▶ _PROBLEM DESCRIPTION_:
Search the entries below for the line containing "and the requirements"; from there to the end, return every line exactly and add nothing.

Records from a dataset

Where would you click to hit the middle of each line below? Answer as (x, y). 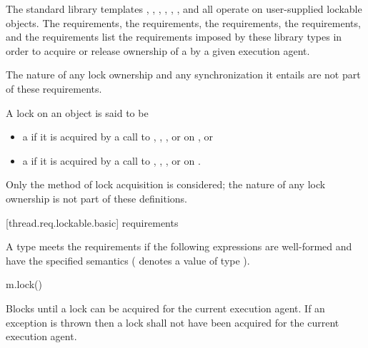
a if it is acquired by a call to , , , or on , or (118, 137)
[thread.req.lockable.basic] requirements (92, 222)
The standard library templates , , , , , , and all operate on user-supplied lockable (184, 9)
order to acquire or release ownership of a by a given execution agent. (158, 50)
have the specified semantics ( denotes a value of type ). (128, 260)
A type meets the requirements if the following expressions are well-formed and (179, 246)
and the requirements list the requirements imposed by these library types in (174, 37)
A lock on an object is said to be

▶ _SOLUTION FOR THIS EXERCISE_:
and the requirements list the requirements imposed by these library types in (174, 37)
A lock on an object is said to be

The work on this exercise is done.